▶ [Exercise description]: Your result should be the lines holding the word "measures", copied from the entries below.

Dataset records: Begin

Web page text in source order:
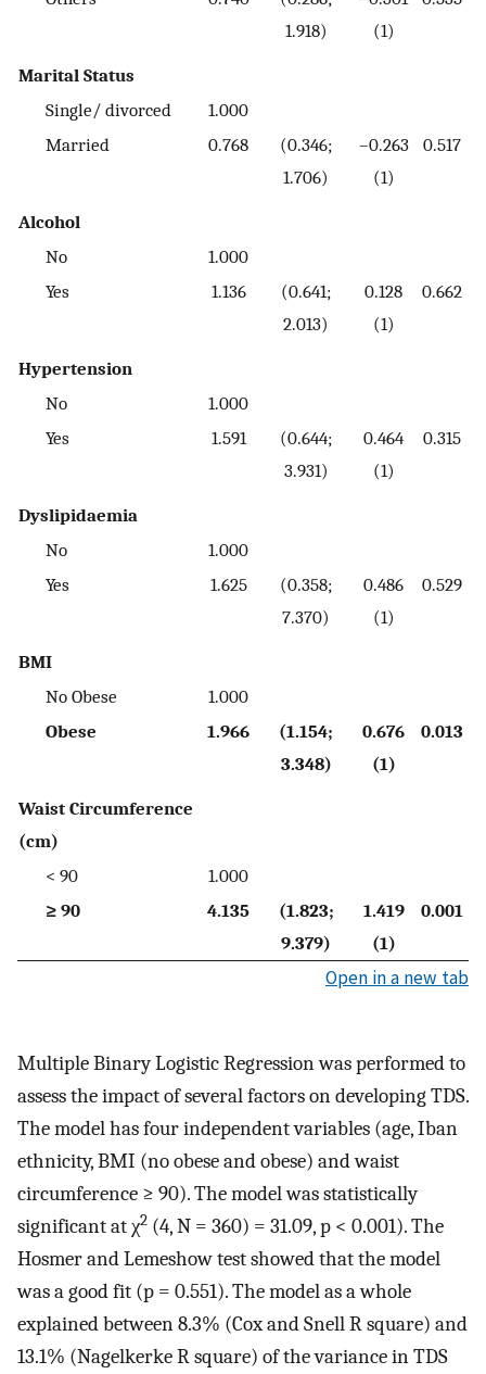
1.918)
(1)
Marital Status
Single/ divorced
1.000
Married
0.768
(0.346;
1.706)
–0.263
(1)
0.517
Alcohol
No
1.000
Yes
1.136
(0.641;
2.013)
0.128
(1)
0.662
Hypertension
No
1.000
Yes
1.591
(0.644;
3.931)
0.464
(1)
0.315
Dyslipidaemia
No
1.000
Yes
1.625
(0.358;
7.370)
0.486
(1)
0.529
BMI
No Obese
1.000
Obese
1.966
(1.154;
3.348)
0.676
(1)
0.013
Waist Circumference
(cm)
< 90
1.000
≥ 90
4.135
(1.823;
9.379)
1.419
(1)
0.001
Open in a new tab
Multiple Binary Logistic Regression was performed to
assess the impact of several factors on developing TDS.
The model has four independent variables (age, Iban
ethnicity, BMI (no obese and obese) and waist
circumference ≥ 90). The model was statistically
significant at χ2 (4, N = 360) = 31.09, p < 0.001). The
Hosmer and Lemeshow test showed that the model
was a good fit (p = 0.551). The model as a whole
explained between 8.3% (Cox and Snell R square) and
13.1% (Nagelkerke R square) of the variance in TDS
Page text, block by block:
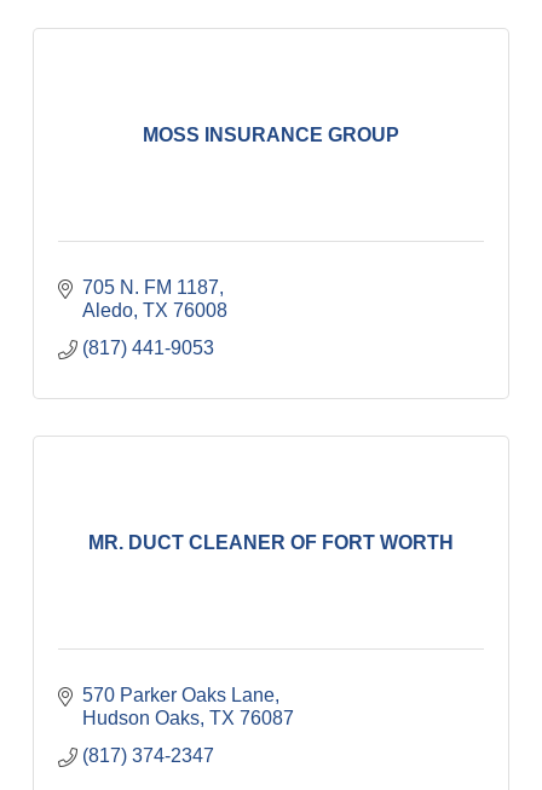
MOSS INSURANCE GROUP
705 N. FM 1187
Aledo TX 76008
(817) 441-9053
MR. DUCT CLEANER OF FORT WORTH
570 Parker Oaks Lane
Hudson Oaks TX 76087
(817) 374-2347
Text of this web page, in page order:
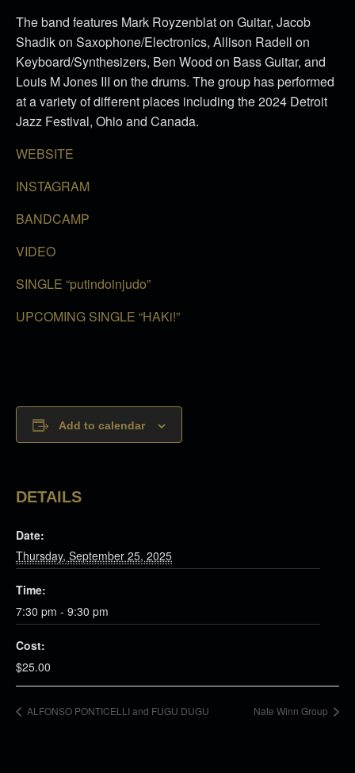
The band features Mark Royzenblat on Guitar, Jacob
Shadik on Saxophone/Electronics, Allison Radell on
Keyboard/Synthesizers, Ben Wood on Bass Guitar, and
Louis M Jones III on the drums. The group has performed
at a variety of different places including the 2024 Detroit
Jazz Festival, Ohio and Canada.
WEBSITE
INSTAGRAM
BANDCAMP
VIDEO
SINGLE “putindoinjudo”
UPCOMING SINGLE “HAKi!”
Add to calendar
DETAILS
Date:
Thursday, September 25, 2025
Time:
7:30 pm - 9:30 pm
Cost:
$25.00
ALFONSO PONTICELLI and FUGU DUGU Nate Winn Group
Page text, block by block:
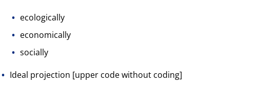
ecologically
economically
socially
Ideal projection [upper code without coding]
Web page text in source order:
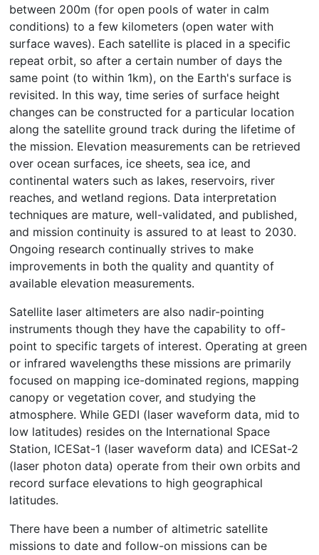
between 200m (for open pools of water in calm
conditions) to a few kilometers (open water with
surface waves). Each satellite is placed in a specific
repeat orbit, so after a certain number of days the
same point (to within 1km), on the Earth's surface is
revisited. In this way, time series of surface height
changes can be constructed for a particular location
along the satellite ground track during the lifetime of
the mission. Elevation measurements can be retrieved
over ocean surfaces, ice sheets, sea ice, and
continental waters such as lakes, reservoirs, river
reaches, and wetland regions. Data interpretation
techniques are mature, well-validated, and published,
and mission continuity is assured to at least to 2030.
Ongoing research continually strives to make
improvements in both the quality and quantity of
available elevation measurements.
Satellite laser altimeters are also nadir-pointing
instruments though they have the capability to off-
point to specific targets of interest. Operating at green
or infrared wavelengths these missions are primarily
focused on mapping ice-dominated regions, mapping
canopy or vegetation cover, and studying the
atmosphere. While GEDI (laser waveform data, mid to
low latitudes) resides on the International Space
Station, ICESat-1 (laser waveform data) and ICESat-2
(laser photon data) operate from their own orbits and
record surface elevations to high geographical
latitudes.
There have been a number of altimetric satellite
missions to date and follow-on missions can be
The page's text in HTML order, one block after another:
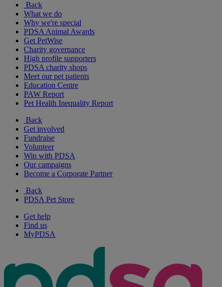
Back
What we do
Why we're special
PDSA Animal Awards
Get PetWise
Charity governance
High profile supporters
PDSA charity shops
Meet our pet patients
Education Centre
PAW Report
Pet Health Inequality Report
Back
Get involved
Fundraise
Volunteer
Win with PDSA
Our campaigns
Become a Corporate Partner
Back
PDSA Pet Store
Get help
Find us
MyPDSA
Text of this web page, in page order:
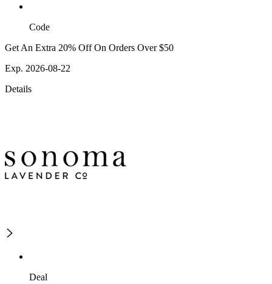
Code
Get An Extra 20% Off On Orders Over $50
Exp. 2026-08-22
Details
Deal
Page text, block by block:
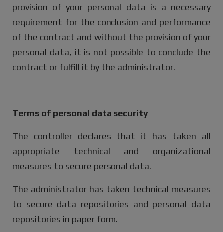
provision of your personal data is a necessary
requirement for the conclusion and performance
of the contract and without the provision of your
personal data, it is not possible to conclude the
contract or fulfill it by the administrator.
Terms of personal data security
The controller declares that it has taken all
appropriate technical and organizational
measures to secure personal data.
The administrator has taken technical measures
to secure data repositories and personal data
repositories in paper form.
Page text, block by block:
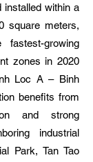
installed within a
square meters,
growing
zones in 2020
Loc A – Binh
benefits from
and strong
industrial
Park, Tan Tao
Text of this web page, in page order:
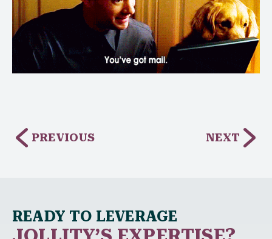
PREVIOUS NEXT
READY TO LEVERAGE

Dataset records: End

▶ [Your solution]:
measures to secure personal data.
The administrator has taken technical measures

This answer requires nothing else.